# Winzip evaluation version?



## wiithepeople (Oct 13, 2007)

I just wanted to know: what's the difference between winzip evaluation version and bought version? 
When I use winzip it says buy it or use evaluation version...


----------



## ZeWarrior (Oct 13, 2007)

Wow you're from the US but you don't know what evaluation is? They mean the trial version.


----------



## Fragout (Oct 13, 2007)

Got Nag and no Nag


----------



## wiithepeople (Oct 13, 2007)

I know what it means, but is there any difference between the trial version and bought version?


----------



## wiithepeople (Oct 13, 2007)

@fragout: ?


----------



## moozxy (Oct 13, 2007)

I'm still using the Evaluation one after 30 days or what ever it was..


----------



## ZeWarrior (Oct 13, 2007)

No except one is a *TRIAL* While the other one isn't. BTW you never have to pay for it because if its like WinRAR then you can just close the page after the trial is over and keep using it. BTW why do you need WinZip? Can't you just use the Default unzipping thing from windows?


----------



## wiithepeople (Oct 13, 2007)

@ zewarrior: I don't know I'm not gr8 at technical stuff... that's why i posted this...


----------



## Fragout (Oct 13, 2007)

Technically both is the same, its just the screen asking u to buy it is called the Nag Screen.
So,
Trial = Nag Screen
Bought = No Nag Screen


----------



## FAST6191 (Oct 13, 2007)

*points to 7zip:
http://www.7-zip.org/


----------



## lagman (Oct 13, 2007)

Get 7zip

http://www.7-zip.org/

It's free.


----------



## ZeWarrior (Oct 13, 2007)

The only thing i Hate about 7-zip is you cant just click on the archive you have to right click it go over 7 zip and click on open archive or extract/whatever.


----------



## Rayder (Oct 13, 2007)

With WinZip and WinRar, the trial versions will work forever to unzip/rar files, but after the trial period, they will no longer zip/rar files up and you'll get a nag every time you use it.


----------



## FAST6191 (Oct 13, 2007)

@ZeWarriorReturns hit tools -> options -> plugins -> options, make sure the system tab is selected and uncheck cascaded contect menu.

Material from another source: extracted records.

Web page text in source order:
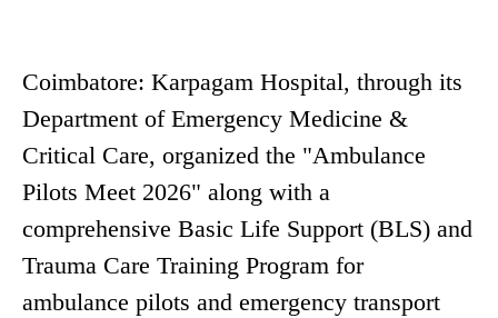
Coimbatore: Karpagam Hospital, through its
Department of Emergency Medicine &
Critical Care, organized the "Ambulance
Pilots Meet 2026" along with a
comprehensive Basic Life Support (BLS) and
Trauma Care Training Program for
ambulance pilots and emergency transport
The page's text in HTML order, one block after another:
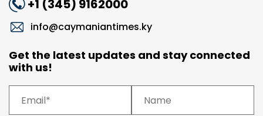
+1 (345) 9162000
info@caymaniantimes.ky
Get the latest updates and stay connected
with us!
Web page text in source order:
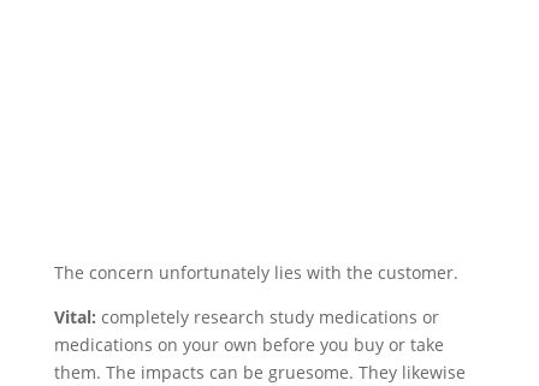
The concern unfortunately lies with the customer.
Vital: completely research study medications or
medications on your own before you buy or take
them. The impacts can be gruesome. They likewise
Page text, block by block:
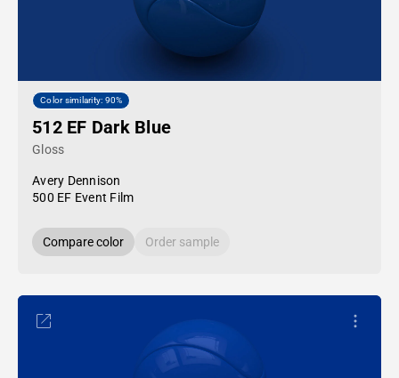
Color similarity: 90%
512 EF Dark Blue
Gloss
Avery Dennison
500 EF Event Film
Compare color Order sample
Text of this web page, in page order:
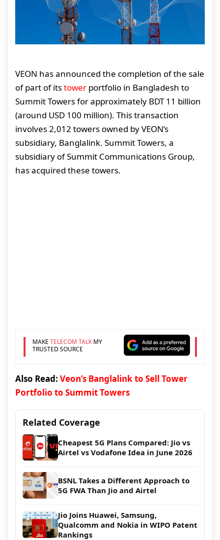
VEON has announced the completion of the sale
of part of itstower portfolio in Bangladesh to
Summit Towers for approximately BDT 11 billion
(around USD 100 million). This transaction
involves 2,012 towers owned by VEON’s
subsidiary, Banglalink. Summit Towers, a
subsidiary of Summit Communications Group,
has acquired these towers.
MAKE TELECOM TALKMY
TRUSTED SOURCE
Also Read: Veon’s Banglalink to Sell Tower
Portfolio to Summit Towers
Related Coverage
Cheapest 5G Plans Compared: Jio vs
Airtel vs Vodafone Idea in June 2026
BSNL Takes a Different Approach to
5G FWA Than Jio and Airtel
Jio Joins Huawei, Samsung,
Qualcomm and Nokia in WIPO Patent
Rankings
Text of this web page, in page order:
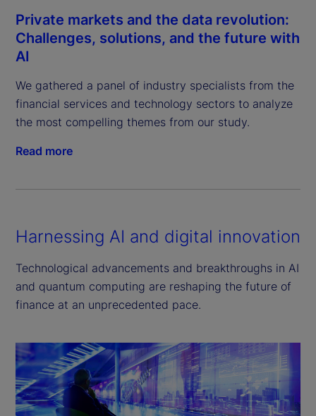
Private markets and the data revolution:
Challenges, solutions, and the future with
AI
We gathered a panel of industry specialists from the
financial services and technology sectors to analyze
the most compelling themes from our study.
Read more
Harnessing AI and digital innovation
Technological advancements and breakthroughs in AI
and quantum computing are reshaping the future of
finance at an unprecedented pace.
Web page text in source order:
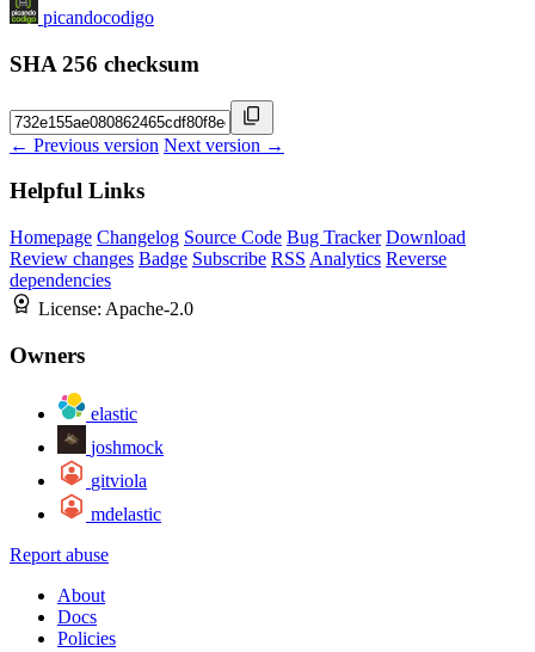
picandocodigo
SHA 256 checksum
← Previous version Next version →
Helpful Links
Homepage Changelog Source Code Bug Tracker Download
Review changes Badge Subscribe RSS Analytics Reverse
dependencies
License: Apache-2.0
Owners
elastic
joshmock
gitviola
mdelastic
Report abuse
About
Docs
Policies
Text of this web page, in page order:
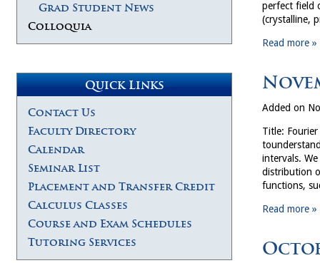
Grad Student News
Colloquia
Quick Links
Contact Us
Faculty Directory
Calendar
Seminar List
Placement and Transfer Credit
Calculus Classes
Course and Exam Schedules
Tutoring Services
perfect field
(crystalline,
Read more »
Added on
Title:
intervals.
distribution
functions,
Read more »

Should should be able to drag a right click as well.


----------



## ZeWarrior (Oct 13, 2007)

I'll try that later..


----------



## wiithepeople (Oct 13, 2007)

Ya I hate the nag... oh well it's not that bad, just have to wait a while then click on "evaluation version"

LOL what cheapasses we are, using the "evaluation" version over and over again


----------



## nintendofreak (Oct 14, 2007)

Alzip FTW!!  FREEEE


----------



## WK416 (Oct 14, 2007)

I've been using my trial WinRAR version for years. If I right click and extract that way, I don't get nagged. If I open the file, I can avoid the nag screen if I do whatever I need to fast enough. If the nag screen comes up, I just Alt+F4 and be on my way. 
	

	
	
		
		

		
		
	


	




I can still archive files with it too, so I'm not sure if what Rayder said is a recent thing or not.


----------



## Rayder (Oct 14, 2007)

I use full versions.......P2P FTW!


----------



## theorgan (Oct 14, 2007)

support the software. buy a key.


----------